■ Work instruction ■
Would you print every entry below exactly as written, omitting the images?

■ Provided data ■
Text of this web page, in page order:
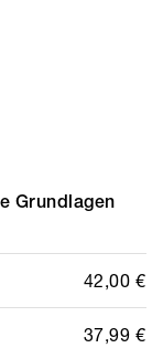
Grundlagen
42,00 €
37,99 €
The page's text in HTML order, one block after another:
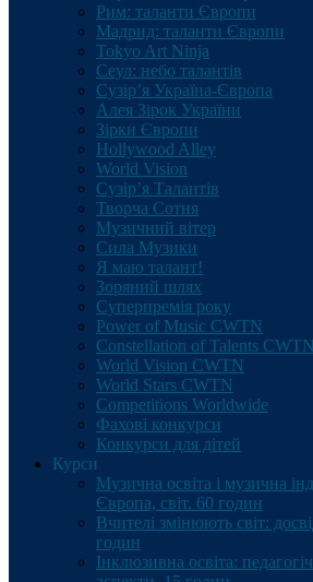
Рим: таланти Європи
Мадрид: таланти Європи
Tokyo Art Ninja
Сеул: небо талантів
Сузір’я Україна-Європа
Алея Зірок України
Зірки Європи
Hollywood Alley
World Vision
Сузір’я Талантів
Творча Сотня
Музичний вітер
Сила Музики
Я маю талант!
Зоряний шлях
Суперпремія року
Power of Music CWTN
Constellation of Talents CWTN
World Vision CWTN
World Stars CWTN
Competitions Worldwide
Фахові конкурси
Конкурси для дітей
Курси
Музична освіта і музична
Європа, світ. 60 годин
Вчителі змінюють світ:
годин
Інклюзивна освіта:
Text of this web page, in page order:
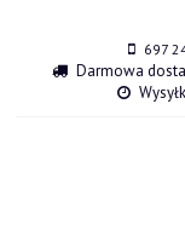
697
Darmowa
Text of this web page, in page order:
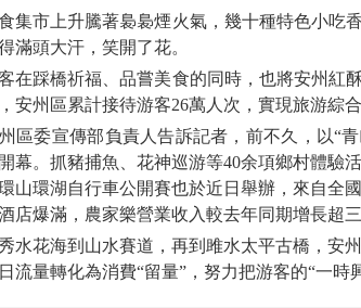
市上升騰著裊裊煙火氣，幾十種特色小吃香
滿頭大汗，笑開了花。
踩橋祈福、品嘗美食的同時，也將安州紅酥
安州區累計接待游客26萬人次，實現旅游綜合
委宣傳部負責人告訴記者，前不久，以“青
幕。抓豬捕魚、花神巡游等40余項鄉村體驗
山環湖自行車公開賽也於近日舉辦，來自全
店爆滿，農家樂營業收入較去年同期增長超三
花海到山水賽道，再到雎水太平古橋，安州
流量轉化為消費“留量”，努力把游客的“一時
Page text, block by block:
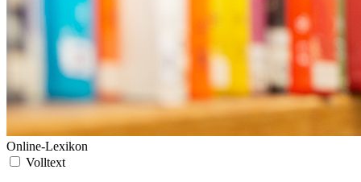
Online-Lexikon
Volltext
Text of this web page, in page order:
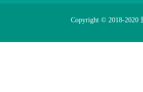
Copyright © 2018-2020
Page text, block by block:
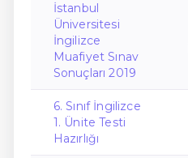
İstanbul
Üniversitesi
İngilizce
Muafiyet Sınav
Sonuçları 2019
6. Sınıf İngilizce
1. Ünite Testi
Hazırlığı
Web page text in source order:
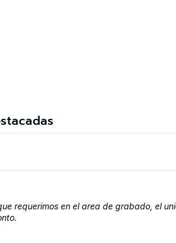
requerimos en el area de grabado, el
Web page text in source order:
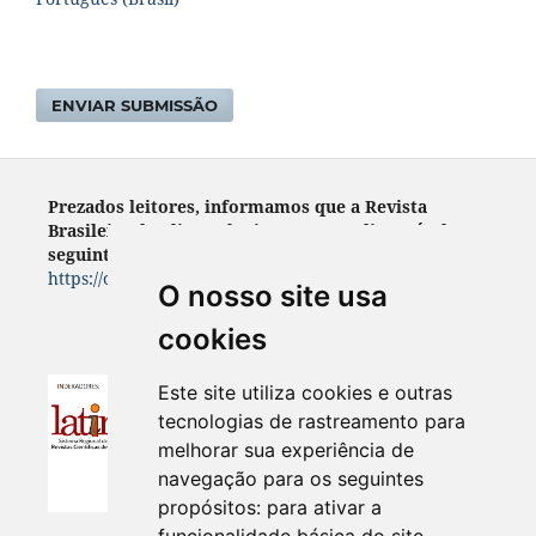
O nosso site usa
cookies
Este site utiliza cookies e outras
tecnologias de rastreamento para
melhorar sua experiência de
navegação para os seguintes
propósitos: para ativar a
ENVIAR SUBMISSÃO
Prezados leitores, informamos que a Revista
Brasileira de Climatologia encontra- disponível no
seguinte endereço:
https://ojs.ufgd.edu.br/index.php/rbclima
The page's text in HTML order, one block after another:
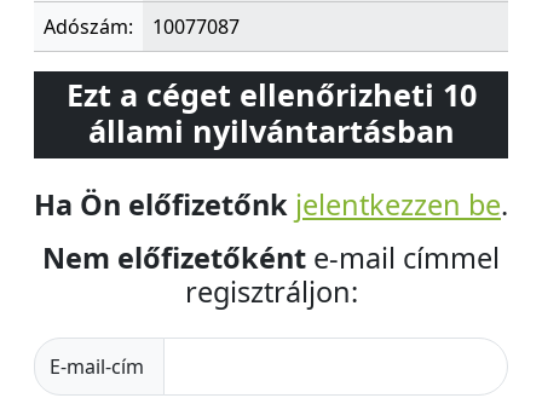
Adószám: 10077087
Ezt a céget ellenőrizheti 10
állami nyilvántartásban
Ha Ön előfizetőnk jelentkezzen be.
Nem előfizetőként e-mail címmel
regisztráljon:
E-mail-cím
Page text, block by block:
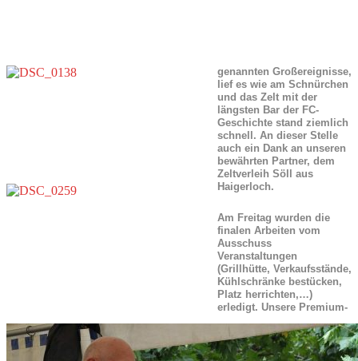
genannten Großereignisse,
lief es wie am Schnürchen
und das Zelt mit der
längsten Bar der FC-
Geschichte stand ziemlich
schnell. An dieser Stelle
auch ein Dank an unseren
bewährten Partner, dem
Zeltverleih Söll aus
Haigerloch.
Am Freitag wurden die
finalen Arbeiten vom
Ausschuss
Veranstaltungen
(Grillhütte, Verkaufsstände,
Kühlschränke bestücken,
Platz herrichten,…)
erledigt. Unsere Premium-

■ Answer ■
Text of this web page, in page order:
Grundlagen
42,00 €
37,99 €
The page's text in HTML order, one block after another:
Рим: таланти Європи
Мадрид: таланти Європи
Tokyo Art Ninja
Сеул: небо талантів
Сузір’я Україна-Європа
Алея Зірок України
Зірки Європи
Hollywood Alley
World Vision
Сузір’я Талантів
Творча Сотня
Музичний вітер
Сила Музики
Я маю талант!
Зоряний шлях
Суперпремія року
Power of Music CWTN
Constellation of Talents CWTN
World Vision CWTN
World Stars CWTN
Competitions Worldwide
Фахові конкурси
Конкурси для дітей
Курси
Музична освіта і музична
Європа, світ. 60 годин
Вчителі змінюють світ:
годин
Інклюзивна освіта:
Text of this web page, in page order:
697
Darmowa
Text of this web page, in page order:
市上升騰著裊裊煙火氣，幾十種特色小吃香
滿頭大汗，笑開了花。
踩橋祈福、品嘗美食的同時，也將安州紅酥
安州區累計接待游客26萬人次，實現旅游綜合
委宣傳部負責人告訴記者，前不久，以“青
幕。抓豬捕魚、花神巡游等40余項鄉村體驗
山環湖自行車公開賽也於近日舉辦，來自全
店爆滿，農家樂營業收入較去年同期增長超三
花海到山水賽道，再到雎水太平古橋，安州
流量轉化為消費“留量”，努力把游客的“一時
Page text, block by block:
Online-Lexikon
Volltext
Text of this web page, in page order:
Copyright © 2018-2020
Page text, block by block:
İstanbul
Üniversitesi
İngilizce
Muafiyet Sınav
Sonuçları 2019
6. Sınıf İngilizce
1. Ünite Testi
Hazırlığı
Web page text in source order:
requerimos en el area de grabado, el
Web page text in source order:
O nosso site usa
cookies
Este site utiliza cookies e outras
tecnologias de rastreamento para
melhorar sua experiência de
navegação para os seguintes
propósitos: para ativar a
ENVIAR SUBMISSÃO
Prezados leitores, informamos que a Revista
Brasileira de Climatologia encontra- disponível no
seguinte endereço:
https://ojs.ufgd.edu.br/index.php/rbclima
The page's text in HTML order, one block after another:
Adószám: 10077087
Ezt a céget ellenőrizheti 10
állami nyilvántartásban
Ha Ön előfizetőnk jelentkezzen be.
Nem előfizetőként e-mail címmel
regisztráljon:
E-mail-cím
Page text, block by block:
genannten Großereignisse,
lief es wie am Schnürchen
und das Zelt mit der
längsten Bar der FC-
Geschichte stand ziemlich
schnell. An dieser Stelle
auch ein Dank an unseren
bewährten Partner, dem
Zeltverleih Söll aus
Haigerloch.
Am Freitag wurden die
finalen Arbeiten vom
Ausschuss
Veranstaltungen
(Grillhütte, Verkaufsstände,
Kühlschränke bestücken,
Platz herrichten,…)
erledigt. Unsere Premium-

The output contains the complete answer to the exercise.